News media companies are also taking advantage of the desperation caused by the pandemic.
“People are still waiting for an extraordinary cure, the magic pill, the secret potion that will relieve us of our ills,” says Ortiz. “Many media outlets are aware of this and prefer their own benefit rather than the collective benefit. That is why it is common to find that media organizations that cover health issues without having specialized journalists appeal to exaggeration to generate higher levels of audience. The effect of this behavior is to instill in people inaccurate, incomplete and sometimes even incorrect ideas on certain topics that, in the long run, lead to poor health decisions being made.”
Instead of investing in information quality, in-depth reports or hiring specialized journalists, in countries like Mexico most of the national media continue to bet on harvesting likes to attract advertisers and demonstrate the impact of their content.
“We know that fear and hope sell and even more in uncertain times,” Carrillo adds. “Journalists and editors have a social responsibility, but there are no controls over their actions.”
The hype and other injections of hyperbole and bombastic promises of not-so-distant benefits are not innocuous. As promised forecasts are not met, these media distortions and bloated advertisements can erode public confidence and support for science. Or have a negative impact on the way people think scientific research is done or how infectious diseases like COVID-19 or HIV/ AIDS are dealt with.
For example, this is what has happened in Latin American countries with government announcements and newspaper articles with a chauvinist tone about national vaccines against the coronavirus that have come to nothing or their future is uncertain.

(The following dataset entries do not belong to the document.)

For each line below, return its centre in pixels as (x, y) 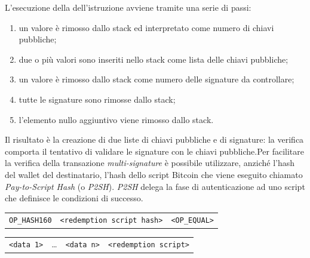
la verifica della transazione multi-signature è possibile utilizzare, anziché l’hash (150, 163)
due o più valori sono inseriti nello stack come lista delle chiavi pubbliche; (154, 59)
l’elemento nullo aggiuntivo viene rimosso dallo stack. (116, 119)
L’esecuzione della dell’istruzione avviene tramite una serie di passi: (128, 7)
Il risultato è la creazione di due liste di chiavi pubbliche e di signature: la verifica (154, 139)
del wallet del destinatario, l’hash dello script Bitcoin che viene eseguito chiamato (154, 174)
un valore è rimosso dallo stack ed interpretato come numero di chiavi (146, 27)
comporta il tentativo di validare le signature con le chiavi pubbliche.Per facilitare (154, 151)
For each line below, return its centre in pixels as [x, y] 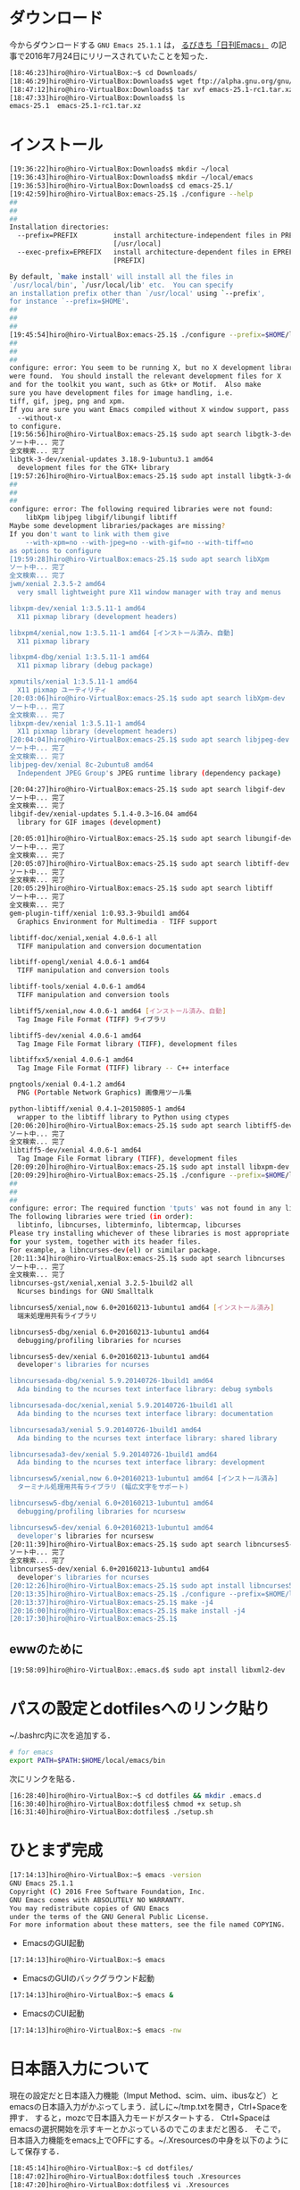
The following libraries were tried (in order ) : [101, 1217]
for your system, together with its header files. [105, 1242]
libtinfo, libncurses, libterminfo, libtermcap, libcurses [129, 1225]
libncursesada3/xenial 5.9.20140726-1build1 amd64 [105, 1430]
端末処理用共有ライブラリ [58, 1316]
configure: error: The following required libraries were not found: [142, 509]
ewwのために [46, 1649]
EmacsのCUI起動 [53, 2014]
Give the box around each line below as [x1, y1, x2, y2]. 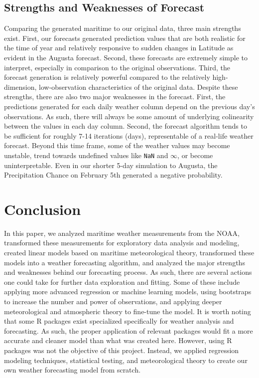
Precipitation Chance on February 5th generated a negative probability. [4, 170, 223, 180]
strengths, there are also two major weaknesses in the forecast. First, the [4, 91, 226, 102]
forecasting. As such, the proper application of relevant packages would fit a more [4, 325, 253, 336]
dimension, [4, 81, 37, 92]
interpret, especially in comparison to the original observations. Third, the [4, 62, 231, 72]
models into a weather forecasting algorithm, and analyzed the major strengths [4, 257, 245, 267]
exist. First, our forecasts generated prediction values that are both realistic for [4, 32, 246, 43]
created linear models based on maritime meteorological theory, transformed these [4, 247, 255, 258]
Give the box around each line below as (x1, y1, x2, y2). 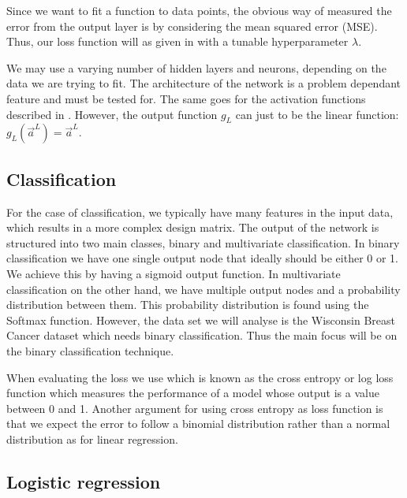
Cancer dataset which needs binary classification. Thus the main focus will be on (6, 327, 398, 344)
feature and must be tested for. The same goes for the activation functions (6, 90, 366, 106)
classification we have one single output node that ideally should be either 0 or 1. (6, 250, 398, 266)
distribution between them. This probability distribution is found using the (6, 296, 369, 313)
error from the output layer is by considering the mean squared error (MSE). (6, 17, 378, 34)
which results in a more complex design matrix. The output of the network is (6, 219, 379, 236)
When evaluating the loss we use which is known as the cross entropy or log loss (6, 369, 394, 385)
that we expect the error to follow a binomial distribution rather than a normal (6, 415, 390, 432)
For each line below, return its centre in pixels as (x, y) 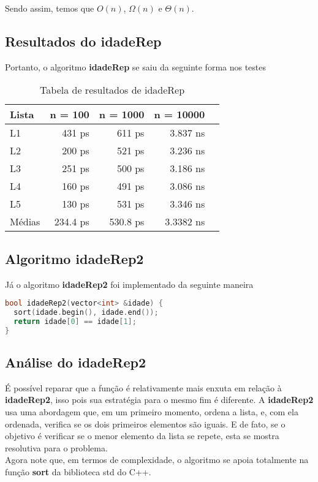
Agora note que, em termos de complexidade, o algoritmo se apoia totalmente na (157, 460)
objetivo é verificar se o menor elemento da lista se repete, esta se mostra (142, 436)
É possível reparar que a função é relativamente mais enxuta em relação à (143, 387)
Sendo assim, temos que (50, 8)
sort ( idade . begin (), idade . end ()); (86, 313)
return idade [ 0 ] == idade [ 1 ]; (75, 321)
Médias (25, 222)
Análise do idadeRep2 (76, 362)
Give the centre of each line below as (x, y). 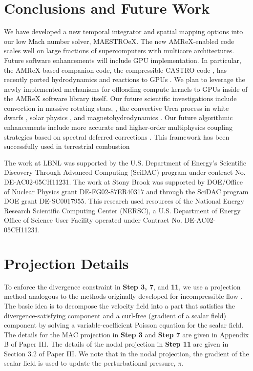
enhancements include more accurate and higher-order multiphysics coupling (118, 127)
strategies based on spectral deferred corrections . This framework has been (117, 136)
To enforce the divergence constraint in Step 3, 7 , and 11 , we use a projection (122, 286)
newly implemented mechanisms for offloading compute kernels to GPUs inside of (126, 89)
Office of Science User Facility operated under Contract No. (93, 220)
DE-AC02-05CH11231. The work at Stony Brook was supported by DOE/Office (123, 182)
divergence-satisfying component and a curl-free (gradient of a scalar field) (115, 315)
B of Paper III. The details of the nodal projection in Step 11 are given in (116, 344)
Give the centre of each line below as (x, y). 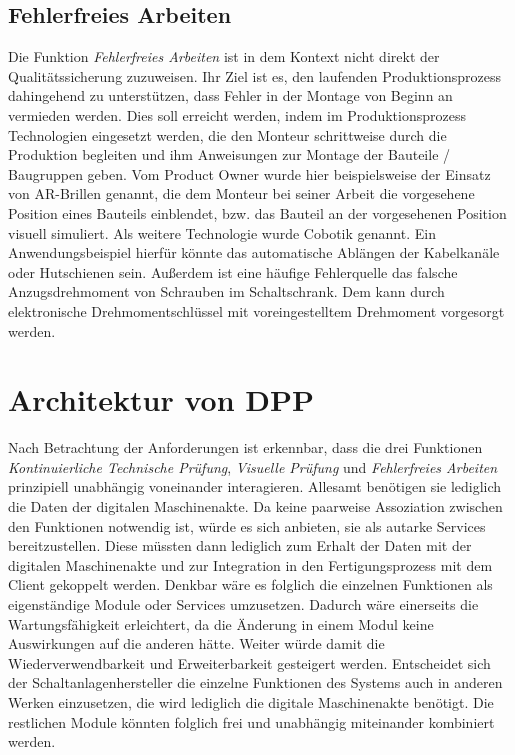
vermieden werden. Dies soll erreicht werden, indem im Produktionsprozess (237, 114)
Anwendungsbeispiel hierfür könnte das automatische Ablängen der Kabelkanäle (254, 252)
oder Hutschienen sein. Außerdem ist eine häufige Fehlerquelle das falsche (233, 271)
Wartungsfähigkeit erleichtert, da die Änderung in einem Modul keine (221, 623)
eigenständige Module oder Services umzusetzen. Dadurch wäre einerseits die (243, 603)
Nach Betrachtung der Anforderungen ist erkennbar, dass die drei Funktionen (245, 447)
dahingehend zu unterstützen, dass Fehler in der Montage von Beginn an (230, 95)
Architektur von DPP (161, 399)
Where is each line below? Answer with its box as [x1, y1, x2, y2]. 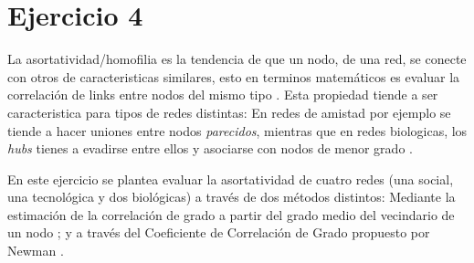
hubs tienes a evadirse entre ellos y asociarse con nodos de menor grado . [7, 139, 413, 158]
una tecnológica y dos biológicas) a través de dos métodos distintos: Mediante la [7, 187, 456, 206]
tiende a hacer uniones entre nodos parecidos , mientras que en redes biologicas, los [7, 121, 468, 140]
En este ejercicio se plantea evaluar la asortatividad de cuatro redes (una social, [7, 169, 454, 188]
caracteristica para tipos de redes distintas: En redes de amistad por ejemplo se [7, 102, 451, 121]
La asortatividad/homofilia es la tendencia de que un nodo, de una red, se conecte [7, 49, 467, 68]
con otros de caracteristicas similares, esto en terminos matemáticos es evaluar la [7, 67, 460, 86]
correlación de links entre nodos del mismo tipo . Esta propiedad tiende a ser [7, 85, 438, 104]
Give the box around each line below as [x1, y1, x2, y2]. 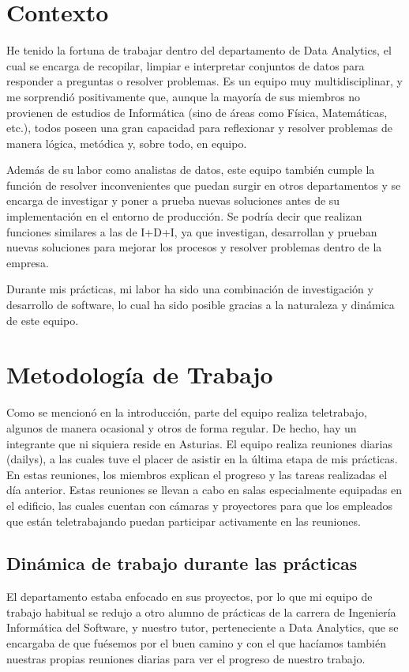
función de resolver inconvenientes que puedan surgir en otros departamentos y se [6, 176, 401, 193]
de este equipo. [6, 311, 79, 328]
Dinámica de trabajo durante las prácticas [6, 551, 358, 576]
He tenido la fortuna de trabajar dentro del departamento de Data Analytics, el [6, 42, 392, 59]
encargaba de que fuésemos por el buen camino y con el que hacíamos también [6, 635, 386, 651]
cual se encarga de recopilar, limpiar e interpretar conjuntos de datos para [6, 57, 365, 74]
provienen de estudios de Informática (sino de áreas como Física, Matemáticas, [6, 104, 388, 120]
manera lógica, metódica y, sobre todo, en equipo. [6, 134, 247, 151]
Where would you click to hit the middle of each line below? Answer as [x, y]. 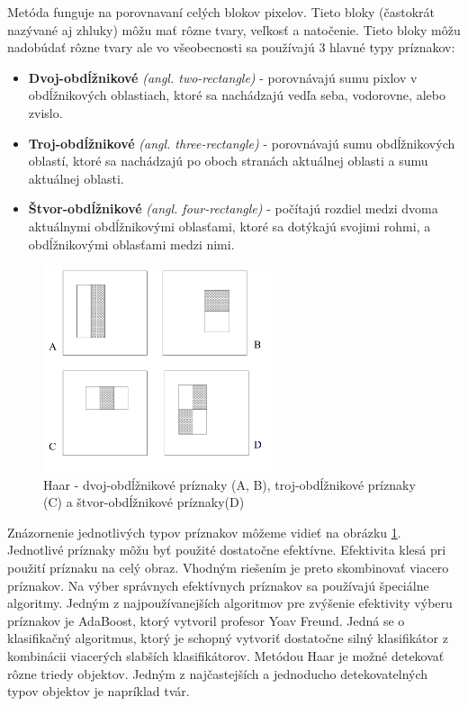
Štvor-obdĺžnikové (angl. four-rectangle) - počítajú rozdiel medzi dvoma [233, 208]
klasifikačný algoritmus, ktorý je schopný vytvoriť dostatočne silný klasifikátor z [228, 638]
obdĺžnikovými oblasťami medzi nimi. [131, 244]
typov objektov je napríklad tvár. [99, 691]
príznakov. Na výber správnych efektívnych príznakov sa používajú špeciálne [218, 585]
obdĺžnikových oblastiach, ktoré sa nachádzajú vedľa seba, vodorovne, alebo [237, 95]
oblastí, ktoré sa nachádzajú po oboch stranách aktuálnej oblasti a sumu [228, 161]
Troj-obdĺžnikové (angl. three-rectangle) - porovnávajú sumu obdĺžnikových [242, 143]
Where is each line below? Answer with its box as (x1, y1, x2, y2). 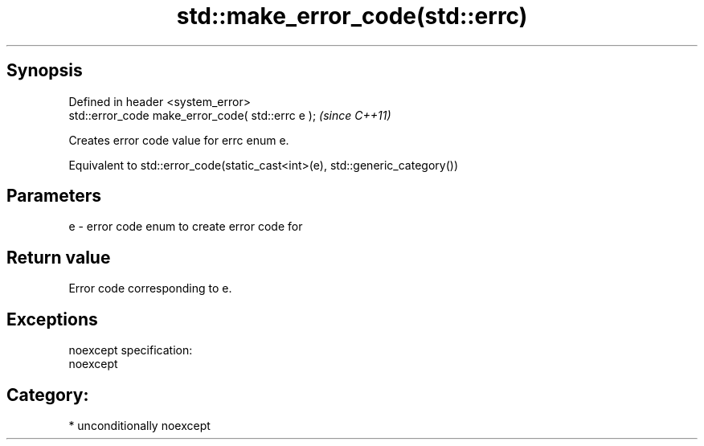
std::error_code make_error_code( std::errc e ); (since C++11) (68, 108, 391, 122)
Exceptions (6, 309, 98, 329)
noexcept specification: (68, 343, 193, 358)
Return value (6, 247, 111, 268)
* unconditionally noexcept (68, 418, 211, 432)
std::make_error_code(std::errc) (176, 2, 528, 30)
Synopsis (6, 60, 83, 81)
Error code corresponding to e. (68, 281, 232, 296)
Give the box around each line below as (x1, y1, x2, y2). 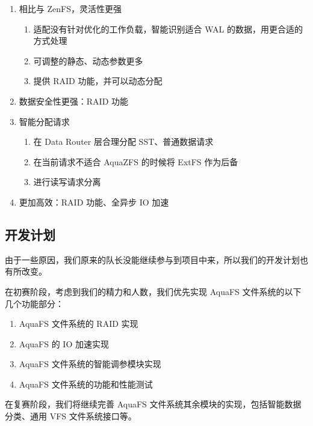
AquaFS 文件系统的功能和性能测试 (19, 377, 153, 390)
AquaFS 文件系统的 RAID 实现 (19, 317, 138, 330)
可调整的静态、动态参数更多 (33, 54, 143, 67)
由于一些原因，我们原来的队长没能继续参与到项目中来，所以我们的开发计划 (5, 253, 300, 266)
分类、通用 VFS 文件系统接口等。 (5, 410, 137, 422)
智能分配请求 (19, 115, 70, 127)
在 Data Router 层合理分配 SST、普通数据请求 (33, 135, 214, 148)
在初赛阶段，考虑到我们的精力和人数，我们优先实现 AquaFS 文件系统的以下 (5, 285, 302, 297)
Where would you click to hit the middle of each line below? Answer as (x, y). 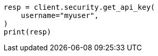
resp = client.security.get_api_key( (80, 7)
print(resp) (27, 32)
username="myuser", (60, 15)
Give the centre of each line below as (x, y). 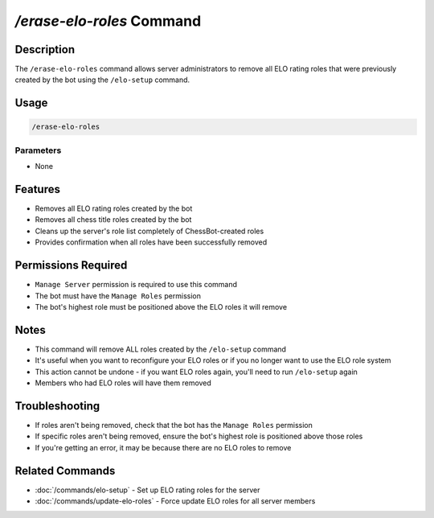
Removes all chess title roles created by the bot (113, 220)
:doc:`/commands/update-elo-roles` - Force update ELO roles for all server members (175, 501)
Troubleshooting (57, 406)
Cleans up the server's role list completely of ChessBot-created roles (149, 231)
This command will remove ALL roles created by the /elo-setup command (161, 349)
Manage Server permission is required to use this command (136, 285)
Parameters (38, 150)
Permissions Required (71, 265)
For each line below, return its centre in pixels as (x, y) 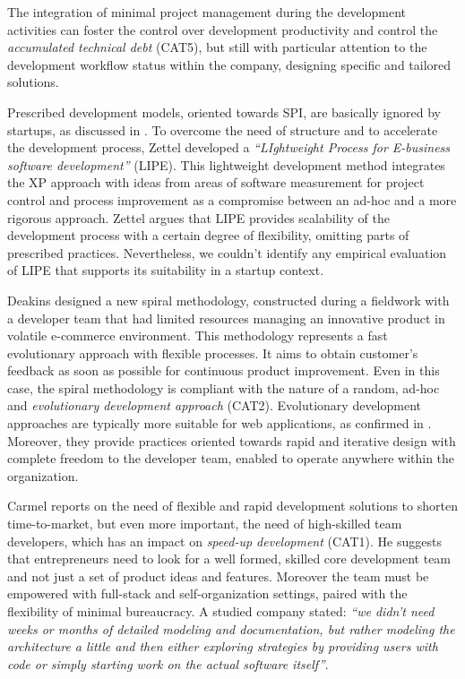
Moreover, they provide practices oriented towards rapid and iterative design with (232, 440)
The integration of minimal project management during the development (207, 12)
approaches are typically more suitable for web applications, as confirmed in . (220, 423)
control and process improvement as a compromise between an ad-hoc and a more (232, 199)
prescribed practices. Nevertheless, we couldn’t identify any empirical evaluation (227, 252)
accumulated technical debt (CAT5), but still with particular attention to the (217, 47)
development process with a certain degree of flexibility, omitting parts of (208, 235)
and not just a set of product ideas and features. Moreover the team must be (218, 576)
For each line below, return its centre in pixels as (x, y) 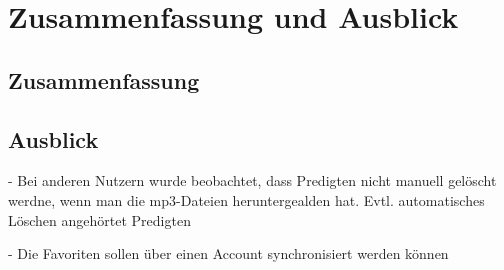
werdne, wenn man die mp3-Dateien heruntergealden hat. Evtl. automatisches (246, 199)
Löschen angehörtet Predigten (99, 219)
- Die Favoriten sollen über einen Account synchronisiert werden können (228, 253)
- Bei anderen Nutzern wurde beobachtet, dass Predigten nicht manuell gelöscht (252, 180)
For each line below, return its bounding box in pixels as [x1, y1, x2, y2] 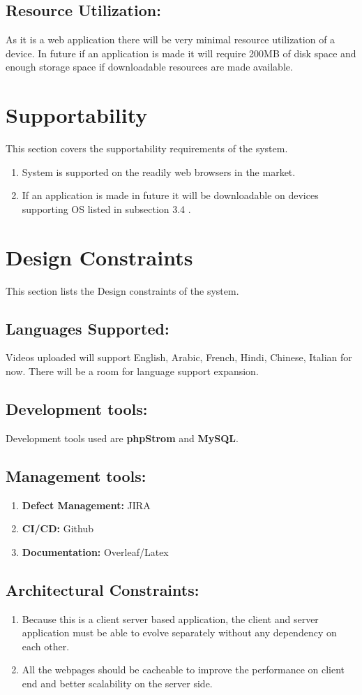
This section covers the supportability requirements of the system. [6, 141, 288, 156]
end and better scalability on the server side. [22, 675, 213, 690]
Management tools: [6, 464, 146, 486]
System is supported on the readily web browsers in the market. [22, 164, 296, 179]
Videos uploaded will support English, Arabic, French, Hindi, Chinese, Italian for [6, 350, 352, 365]
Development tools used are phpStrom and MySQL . [6, 430, 239, 445]
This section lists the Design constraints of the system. [6, 283, 239, 298]
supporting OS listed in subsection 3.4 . [22, 201, 191, 216]

“In Peru, since the beginning of the pandemic, a supposed Peruvian nasal vaccine against COVID-19 was promoted, which turned out to be a fraud,” recalls health journalist Fabiola Torres. “The researchers were interviewed on radio and television and they even established a date for the release of their vaccine to the market: July 2021. When we investigated the subject on our website Salud con Lupa, we verified that the Peruvian vaccine project had only completed tests on animals.”
Local vaccine projects such as the “ARVAC Cecilia Grierson” vaccine (Argentina) and the “Patria” vaccine (Mexico) also led to bombastic headlines in the media and especially from the institutions that promote them and who appealed in their institutional articles to words and phrases full of nationalism like “pride” and “sovereignty.”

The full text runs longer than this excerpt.